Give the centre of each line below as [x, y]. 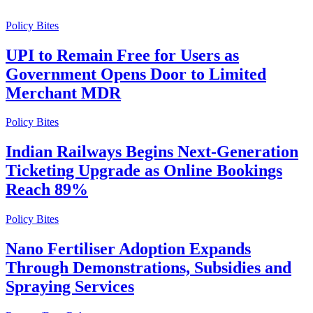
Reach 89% [47, 190]
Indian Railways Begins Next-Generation [152, 152]
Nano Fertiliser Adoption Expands [128, 249]
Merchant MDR [63, 93]
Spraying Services [70, 287]
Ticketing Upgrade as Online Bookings [144, 171]
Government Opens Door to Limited [136, 74]
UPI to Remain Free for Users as [122, 55]
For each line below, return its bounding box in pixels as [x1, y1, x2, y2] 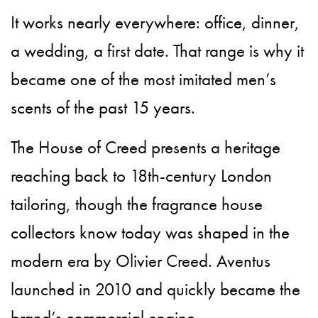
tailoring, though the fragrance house [11, 192, 263, 216]
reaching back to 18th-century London [11, 163, 273, 187]
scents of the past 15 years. [11, 95, 196, 119]
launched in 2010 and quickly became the [11, 277, 301, 301]
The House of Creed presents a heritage [11, 135, 281, 159]
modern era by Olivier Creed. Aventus [11, 248, 271, 273]
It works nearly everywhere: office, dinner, [11, 10, 300, 34]
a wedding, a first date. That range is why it [11, 38, 305, 62]
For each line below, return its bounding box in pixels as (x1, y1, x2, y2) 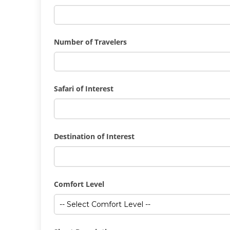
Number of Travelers (53, 37, 127, 47)
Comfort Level (53, 179, 104, 189)
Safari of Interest (53, 84, 113, 93)
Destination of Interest (53, 131, 135, 141)
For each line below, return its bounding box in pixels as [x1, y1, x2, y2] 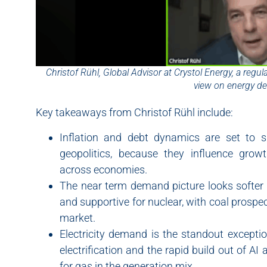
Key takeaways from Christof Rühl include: [36, 106, 233, 119]
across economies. [60, 163, 147, 176]
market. [60, 211, 95, 224]
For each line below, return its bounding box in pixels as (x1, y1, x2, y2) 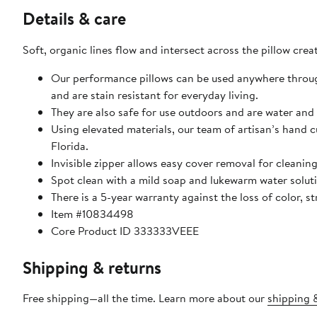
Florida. (51, 137, 88, 154)
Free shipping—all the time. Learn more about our (23, 289, 267, 306)
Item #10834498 (51, 205, 134, 221)
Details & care (23, 6, 126, 30)
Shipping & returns (23, 255, 161, 279)
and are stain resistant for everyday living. (51, 86, 258, 103)
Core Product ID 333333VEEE (51, 222, 199, 238)
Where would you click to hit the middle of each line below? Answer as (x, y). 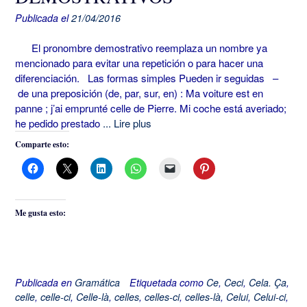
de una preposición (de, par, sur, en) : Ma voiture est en (139, 93)
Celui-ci (270, 297)
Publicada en (45, 283)
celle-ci (56, 297)
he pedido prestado (59, 123)
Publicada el (43, 17)
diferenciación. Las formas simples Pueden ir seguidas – (147, 78)
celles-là (203, 297)
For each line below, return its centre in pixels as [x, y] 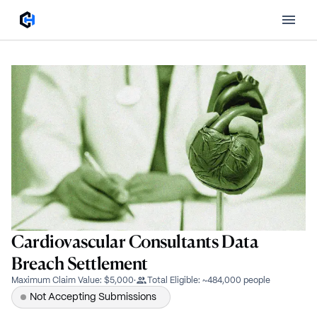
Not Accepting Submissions [93, 297]
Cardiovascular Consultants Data [135, 241]
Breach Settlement [80, 263]
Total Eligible [173, 280]
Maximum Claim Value [56, 280]
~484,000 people [236, 280]
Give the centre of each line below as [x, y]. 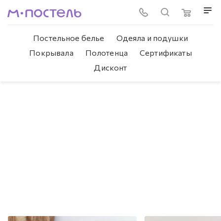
..............................
When you transcribe the lines above, keep every word exact but leave the pictures behind.

> [Result for this task]:
Give the centre of each line below as [x, y]. 
Reach 89% [47, 190]
Indian Railways Begins Next-Generation [152, 152]
Nano Fertiliser Adoption Expands [128, 249]
Merchant MDR [63, 93]
Spraying Services [70, 287]
Ticketing Upgrade as Online Bookings [144, 171]
Government Opens Door to Limited [136, 74]
UPI to Remain Free for Users as [122, 55]
For each line below, return its bounding box in pixels as [x1, y1, x2, y2] 
tailoring, though the fragrance house [11, 192, 263, 216]
reaching back to 18th-century London [11, 163, 273, 187]
scents of the past 15 years. [11, 95, 196, 119]
launched in 2010 and quickly became the [11, 277, 301, 301]
The House of Creed presents a heritage [11, 135, 281, 159]
modern era by Olivier Creed. Aventus [11, 248, 271, 273]
It works nearly everywhere: office, dinner, [11, 10, 300, 34]
a wedding, a first date. That range is why it [11, 38, 305, 62]
For each line below, return its bounding box in pixels as (x1, y1, x2, y2) 
Number of Travelers (53, 37, 127, 47)
Comfort Level (53, 179, 104, 189)
Safari of Interest (53, 84, 113, 93)
Destination of Interest (53, 131, 135, 141)
For each line below, return its bounding box in pixels as [x1, y1, x2, y2] 
Key takeaways from Christof Rühl include: [36, 106, 233, 119]
across economies. [60, 163, 147, 176]
market. [60, 211, 95, 224]
For each line below, return its bounding box in pixels as (x1, y1, x2, y2) 
Florida. (51, 137, 88, 154)
Free shipping—all the time. Learn more about our (23, 289, 267, 306)
Item #10834498 (51, 205, 134, 221)
Details & care (23, 6, 126, 30)
Shipping & returns (23, 255, 161, 279)
and are stain resistant for everyday living. (51, 86, 258, 103)
Core Product ID 333333VEEE (51, 222, 199, 238)
Where would you click to hit the middle of each line below? Answer as (x, y). 
de una preposición (de, par, sur, en) : Ma voiture est en (139, 93)
Celui-ci (270, 297)
Publicada en (45, 283)
celle-ci (56, 297)
he pedido prestado (59, 123)
Publicada el (43, 17)
diferenciación. Las formas simples Pueden ir seguidas – (147, 78)
celles-là (203, 297)
For each line below, return its centre in pixels as [x, y] 
Not Accepting Submissions [93, 297]
Cardiovascular Consultants Data [135, 241]
Breach Settlement [80, 263]
Total Eligible [173, 280]
Maximum Claim Value [56, 280]
~484,000 people [236, 280]
Give the centre of each line below as [x, y]. 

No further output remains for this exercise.